This summer, Lucky, the 14-year-old "magazine about shopping," made a surprising announcement: It was merging with e-commerce company BeachMint and spinning off from Condé Nast as an independent company. In addition to the existing print magazine, the new Lucky Group will include a website with a heavy e-commerce focus, set to launch early next year. The Lucky Group's president, former L'Oréal marketing executive Gillian Gorman Round, sat down with Adweek to talk about the marriage of magazines and online shopping, what she likes in an ad and Lucky's new direction.
Adweek: You were recently selected as a Clio Image Awards juror where you'll be choosing the year's best integrated campaign. What do you think makes for a successful integrated campaign?
Gillian Gorman Round: I think you have to start with what makes a really good campaign, which is some form of hook that you use to reach your target audience. Whether it's an outdoor campaign only or it's social and Web and print and TV, the starting point is the same. For me, what makes a good integrated campaign is a marketer understanding what each of the different mediums needs to do as a role within the campaign. Sometimes it's about deciding not to use a medium. I see some clients who want to do all things simultaneously, but my sensibility is that it's more about what's right for your brand, your message and your consumer.
It's often said that there's much less risk-taking in advertising, especially when it comes to fashion brands. Why do you think that is?
There are a lot of other factors and interests around board tables in some of these companies now, and so the ultimate owners might have less taste for risk. Also, many campaigns now have to be global campaigns, and what is acceptable in one culture versus another is very different. Brands are catering to the safest common denominator.
What are some of your favorite recent campaigns?
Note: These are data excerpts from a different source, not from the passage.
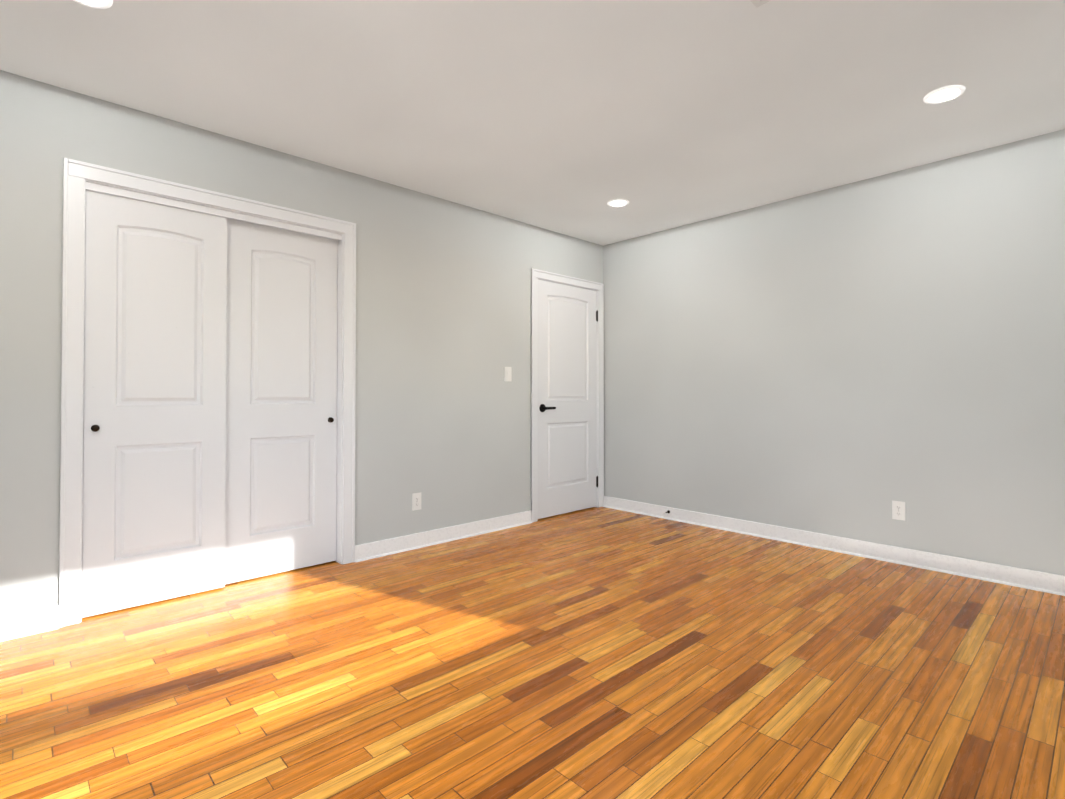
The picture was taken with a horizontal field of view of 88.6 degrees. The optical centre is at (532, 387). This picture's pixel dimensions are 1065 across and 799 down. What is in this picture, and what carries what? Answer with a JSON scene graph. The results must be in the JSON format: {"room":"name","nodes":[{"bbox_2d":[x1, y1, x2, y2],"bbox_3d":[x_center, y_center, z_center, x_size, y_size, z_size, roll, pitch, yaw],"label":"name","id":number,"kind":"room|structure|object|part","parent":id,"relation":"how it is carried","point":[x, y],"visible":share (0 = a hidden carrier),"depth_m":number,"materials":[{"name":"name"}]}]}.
{"room":"empty bedroom","nodes":[
{"label":"empty bedroom","id":0,"kind":"room"},
{"bbox_2d":[0,70,602,616],"bbox_3d":[-1.073,-0.129,3.553,4.900,2.440,0.120,1,-1,-43],"label":"wall","id":1,"kind":"structure","parent":0,"point":[442,342],"depth_m":3.50,"materials":[{"name":"grey paint"}]},
{"bbox_2d":[0,605,58,641],"bbox_3d":[-2.421,1.025,2.167,0.815,0.100,0.026,1,-1,-43],"label":"baseboard","id":2,"kind":"structure","parent":1,"relation":"attached to","point":[26,621],"depth_m":2.38,"materials":[{"name":"white paint"}]},
{"bbox_2d":[82,190,226,617],"bbox_3d":[-1.878,0.063,2.751,0.594,2.018,0.058,1,-1,-43],"label":"closet door","id":3,"kind":"structure","parent":1,"relation":"in","point":[154,444],"depth_m":2.73,"materials":[{"name":"white paint"}]},
{"bbox_3d":[-2.052,0.192,2.562,0.033,0.033,0.024,1,-1,-43],"label":"knob","id":4,"kind":"part","parent":3,"relation":"part of","materials":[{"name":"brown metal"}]},
{"bbox_2d":[59,158,355,627],"bbox_3d":[-1.667,0.057,2.990,1.265,2.055,0.120,1,-1,-43],"label":"door frame","id":5,"kind":"structure","parent":1,"relation":"attached to","point":[90,185],"depth_m":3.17,"materials":[{"name":"white paint"}]},
{"bbox_2d":[225,218,337,583],"bbox_3d":[-1.472,0.068,3.190,0.670,2.018,0.058,1,-1,-43],"label":"closet door","id":6,"kind":"structure","parent":1,"relation":"in","point":[281,428],"depth_m":3.18,"materials":[{"name":"white paint"}]},
{"bbox_2d":[412,492,420,510],"bbox_3d":[-0.789,0.778,3.723,0.070,0.115,0.008,1,-1,-43],"label":"outlet","id":7,"kind":"object","parent":1,"relation":"attached to","point":[415,501],"visible":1,"depth_m":3.72,"materials":[{"name":"white plastic"}]},
{"bbox_2d":[355,510,532,561],"bbox_3d":[-0.559,1.046,3.924,1.515,0.100,0.026,1,-1,-43],"label":"baseboard","id":8,"kind":"structure","parent":1,"relation":"attached to","point":[370,549],"depth_m":3.82,"materials":[{"name":"white paint"}]},
{"bbox_2d":[504,367,511,380],"bbox_3d":[-0.191,-0.105,4.294,0.070,0.115,0.012,1,-1,-43],"label":"light switch","id":9,"kind":"object","parent":1,"relation":"attached to","point":[507,373],"visible":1,"depth_m":4.29,"materials":[{"name":"white plastic"}]},
{"bbox_2d":[531,268,603,521],"bbox_3d":[0.283,0.067,4.817,0.916,2.078,0.139,1,-1,-43],"label":"door frame","id":10,"kind":"structure","parent":1,"relation":"attached to","point":[536,274],"depth_m":4.66,"materials":[{"name":"white paint"}]},
{"bbox_2d":[538,280,597,518],"bbox_3d":[0.326,0.098,4.781,0.777,1.990,0.087,1,-1,-43],"label":"entry door","id":11,"kind":"structure","parent":1,"relation":"in","point":[567,398],"depth_m":4.77,"materials":[{"name":"white paint"}]},
{"bbox_3d":[0.130,0.173,4.571,0.152,0.070,0.052,1,-1,-43],"label":"handle","id":12,"kind":"part","parent":11,"relation":"part of","materials":[{"name":"black metal"}]},
{"bbox_3d":[0.600,0.103,5.040,0.022,1.634,0.014,1,-1,-43],"label":"entry door hinge","id":13,"kind":"part","parent":11,"relation":"part of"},
{"bbox_2d":[0,507,1064,798],"bbox_3d":[0.139,1.126,2.255,4.900,0.100,3.910,1,-1,-43],"label":"floor","id":14,"kind":"structure","parent":0,"point":[598,653],"depth_m":2.00,"materials":[{"name":"brown wood"}]},
{"bbox_2d":[0,0,1064,245],"bbox_3d":[0.139,-1.414,2.284,4.900,0.100,3.910,1,-1,-43],"label":"ceiling","id":15,"kind":"structure","parent":0,"point":[572,118],"depth_m":2.46,"materials":[{"name":"white paint"}]},
{"bbox_2d":[74,0,112,8],"bbox_3d":[-1.550,-1.365,1.887,0.156,0.008,0.156,1,-1,-43],"label":"recessed light","id":16,"kind":"object","parent":15,"relation":"in","point":[101,4],"visible":1,"depth_m":1.93,"materials":[{"name":"white plastic"}]},
{"bbox_2d":[607,199,628,206],"bbox_3d":[0.623,-1.340,3.970,0.156,0.008,0.156,1,-1,-43],"label":"recessed light","id":17,"kind":"object","parent":15,"relation":"in","point":[618,202],"visible":0.98,"depth_m":3.96,"materials":[{"name":"white plastic"}]},
{"bbox_2d":[750,0,770,7],"bbox_3d":[0.848,-1.367,1.750,0.220,0.006,0.360,1,-1,-43],"label":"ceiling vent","id":18,"kind":"object","parent":15,"relation":"in","point":[757,3],"visible":1,"depth_m":1.93,"materials":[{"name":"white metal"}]},
{"bbox_2d":[923,85,965,103],"bbox_3d":[1.911,-1.357,2.532,0.156,0.008,0.156,1,-1,-43],"label":"recessed light","id":19,"kind":"object","parent":15,"relation":"in","point":[944,94],"visible":1,"depth_m":2.53,"materials":[{"name":"white plastic"}]},
{"bbox_2d":[603,129,1064,575],"bbox_3d":[1.922,-0.125,3.862,0.120,2.440,3.780,1,-1,-43],"label":"wall","id":20,"kind":"structure","parent":0,"point":[853,360],"depth_m":3.53,"materials":[{"name":"grey paint"}]},
{"bbox_2d":[603,496,1064,595],"bbox_3d":[1.869,1.044,3.798,0.026,0.100,3.540,1,-1,-43],"label":"baseboard","id":21,"kind":"structure","parent":20,"relation":"attached to","point":[1031,578],"depth_m":3.50,"materials":[{"name":"white paint"}]},
{"bbox_2d":[892,500,905,520],"bbox_3d":[2.273,0.764,3.386,0.008,0.115,0.070,1,-1,-43],"label":"outlet","id":22,"kind":"object","parent":20,"relation":"attached to","point":[901,512],"visible":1,"depth_m":3.38,"materials":[{"name":"white plastic"}]}
]}
Thinking about the world of fashion, I love what Chanel's doing at the moment with their fashion and accessories campaigns. They are really mixing up their model choice–it's younger, it's funkier, but it's still so Chanel. The fact that they're juxtapositioning a model with pink hair and a nose ring and a bouclé jumper is very cool. I also love the Prada campaign with James McAvoy. He's not a traditional Hollywood heartthrob. He's an intelligent actor, and I think that the campaign reflects that, which is to his advantage and to the brand's advantage. Outside the world of fashion, the campaign that had me weeping was the Procter & Gamble "Thank You Moms" campaign. It made me think of P&G as not a conglomerate of different brands but as something with a soul. Emotion is a very useful tool in advertising.
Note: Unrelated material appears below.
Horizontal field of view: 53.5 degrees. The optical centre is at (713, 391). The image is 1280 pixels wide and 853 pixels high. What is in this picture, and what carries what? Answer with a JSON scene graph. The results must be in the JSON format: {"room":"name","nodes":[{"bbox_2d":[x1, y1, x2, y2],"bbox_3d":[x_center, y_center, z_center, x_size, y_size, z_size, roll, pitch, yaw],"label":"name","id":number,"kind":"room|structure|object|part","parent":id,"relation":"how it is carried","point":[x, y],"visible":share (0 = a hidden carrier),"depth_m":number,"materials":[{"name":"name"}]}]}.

This fall, Lucky officially spun off from Condé Nast. E-commerce will be a major focus of the new company, but when you look at magazines that have attempted to get into e-commerce, no one has really succeeded. Why do you think your strategy will be successful?
Many traditional media companies have attempted commerce. We did years back with My Lucky Shops, which was a big deal at the time. What I always say is this: You can really, truly only integrate commerce into your customer proposition if you are going to evolve your business model to completely integrate technology as a core functionality, and that is what we are doing. What makes us different is the fact that no [media company] has had this model where we control our own technology, we control our own data, and we're able to service the customer soup to nuts.
Lots of e-commerce companies, like Net-a-Porter and Shopbop, have been adding more editorial content. How will the content-commerce relationship be different at Lucky?
I'm a big fan of Net-a-Porter, and I have enormous respect for what they've done. They start with product, though. All of their content is engineered around their product. When I go to Net-a-Porter to look for a pair of skinny jeans, I'm not taking their editorial content and then shopping from that. They would like me to, but I don't. What will be different about us is that some people will come to Lucky and simply consume content. It'll be great entertainment content about what happened at Paris Fashion Week, great street style, Oscar de la Renta's best looks. But that is going to be absolutely woven among content that takes an editor's inspiration and lets the reader shop it. It's a totally seamless experience.
Will Lucky still be producing content that's not shoppable, like personal essays or interviews?
The magazine doesn't really change. The only thing that changes is that if you're seeing something like one of our franchises, like Editor's Picks or Lines We Love, you're going to be able to discover more about that product, that style, that editor, online. But we still want to and we still need to completely satisfy our print consumer who loves those witty essays about wearing all black or whatever it is. Print is the first-person equity of the brand. There's a reason why Net-a-Porter launched Porter or why One Kings Lane sends out a catalog every so often.
How have things changed for Lucky post-Condé Nast?
I like to think that we have the heft and the gravitas of Condé Nast, but we also have the spirit and the independence of a startup 2.0. Our biggest revenue stream is advertising, but the advertising market has changed, and it's going to continue to change. So the fact that we are our own company allows us to work in a different way with the advertising community. We own our own engineering, we own our own data. We will understand everything about our customer, which is incredibly powerful for our advertisers. But we have the best-in-class credentials of Condé Nast.